A Study of the Stability of an Industrial Robot Servo System: PID Control Based on a Hybrid Sparrow Optimization Algorithm

Industrial robots can cause servo system instability during operation due to friction between joints and changes in end loads, which results in jittering of the robotic arm. Therefore, this paper proposes a hybrid sparrow search algorithm (HSSA) method for PID parameter optimization. By studying the optimization characteristics of the genetic algorithm (GA) and sparrow search algorithm (SSA), the method combines the global optimization ability of GA and the local optimization ability of SSA, thus effectively reducing the risk of SSA falling into local optimum and improving the ability of SSA to find global optimization solutions. On the basis of the traditional PID control algorithm, HSSA is used to intelligently optimize the PID parameters so that it can better meet the nonlinear motion of the industrial robot servo system.

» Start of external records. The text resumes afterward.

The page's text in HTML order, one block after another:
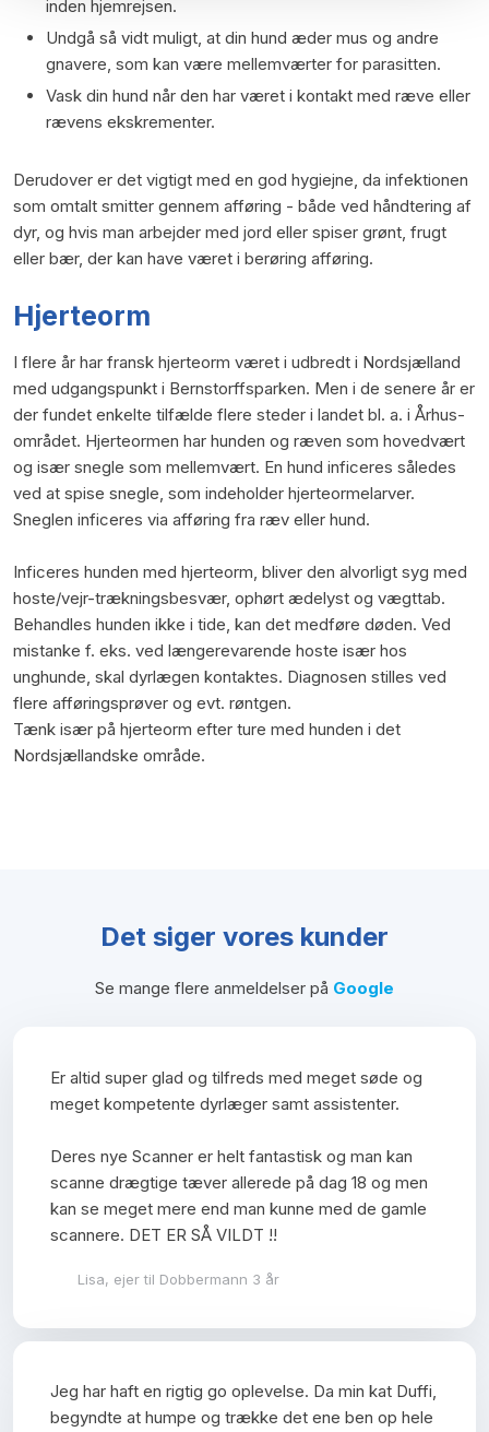
inden hjemrejsen.
Undgå så vidt muligt, at din hund æder mus og andre
gnavere, som kan være mellemværter for parasitten.
Vask din hund når den har været i kontakt med ræve eller
rævens ekskrementer.
Derudover er det vigtigt med en god hygiejne, da infektionen
som omtalt smitter gennem afføring - både ved håndtering af
dyr, og hvis man arbejder med jord eller spiser grønt, frugt
eller bær, der kan have været i berøring afføring.
Hjerteorm
I flere år har fransk hjerteorm været i udbredt i Nordsjælland
med udgangspunkt i Bernstorffsparken. Men i de senere år er
der fundet enkelte tilfælde flere steder i landet bl. a. i Århus-
området. Hjerteormen har hunden og ræven som hovedvært
og især snegle som mellemvært. En hund inficeres således
ved at spise snegle, som indeholder hjerteormelarver.
Sneglen inficeres via afføring fra ræv eller hund.
Inficeres hunden med hjerteorm, bliver den alvorligt syg med
hoste/vejr-trækningsbesvær, ophørt ædelyst og vægttab.
Behandles hunden ikke i tide, kan det medføre døden. Ved
mistanke f. eks. ved længerevarende hoste især hos
unghunde, skal dyrlægen kontaktes. Diagnosen stilles ved
flere afføringsprøver og evt. røntgen.
Tænk især på hjerteorm efter ture med hunden i det
Nordsjællandske område.
Det siger vores kunder​
Se mange flere anmeldelser på Google
​​Er altid super glad og tilfreds med meget søde og
meget kompetente dyrlæger samt assistenter.
Deres nye Scanner er helt fantastisk og man kan
scanne drægtige tæver allerede på dag 18 og men
kan se meget mere end man kunne med de gamle
scannere. DET ER SÅ VILDT !!
Lisa, ejer til Dobbermann 3 år
Jeg har haft en rigtig go oplevelse. Da min kat Duffi,
begyndte at humpe og trække det ene ben op hele
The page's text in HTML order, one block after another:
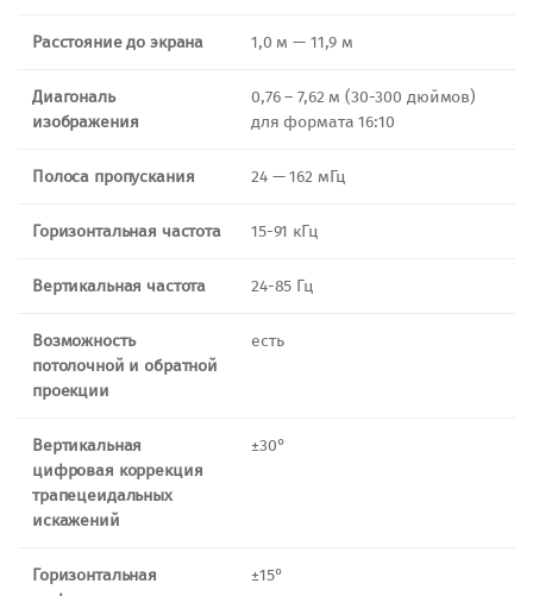
Расстояние до экрана 1,0 м — 11,9 м
Диагональ
изображения
0,76 – 7,62 м (30-300 дюймов)
для формата 16:10
Полоса пропускания 24 — 162 мГц
Горизонтальная частота 15-91 кГц
Вертикальная частота 24-85 Гц
Возможность
потолочной и обратной
проекции
есть
Вертикальная
цифровая коррекция
трапецеидальных
искажений
±30°
Горизонтальная
±15°
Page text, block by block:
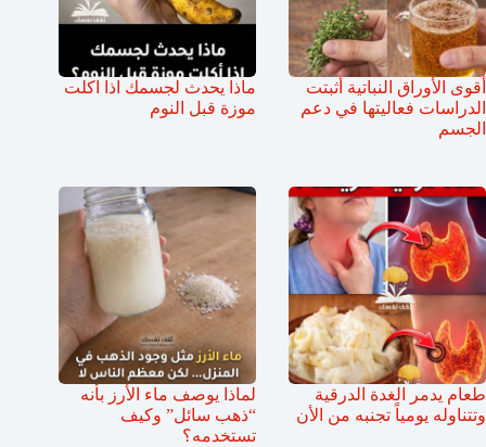
أقوى الأوراق النباتية أثبتت
الدراسات فعاليتها في دعم
الجسم
ماذا يحدث لجسمك اذا اكلت
موزة قبل النوم
طعام يدمر الغدة الدرقية
وتتناوله يومياً تجنبه من الأن
لماذا يوصف ماء الأرز بأنه
“ذهب سائل” وكيف
تستخدمه؟

It is proven through experiments that the HSSA in this paper, compared with GA, SSA, and traditional PID, has a maximum improvement of 73% in the step response time and a maximum improvement of more than 95% in the iterative optimization search speed. The experimental results show that the method has a good suppression effect on the jitter generated by industrial robots in motion, effectively improving the stability of the servo system, so this work greatly improves the stability and safety of industrial robots in operation.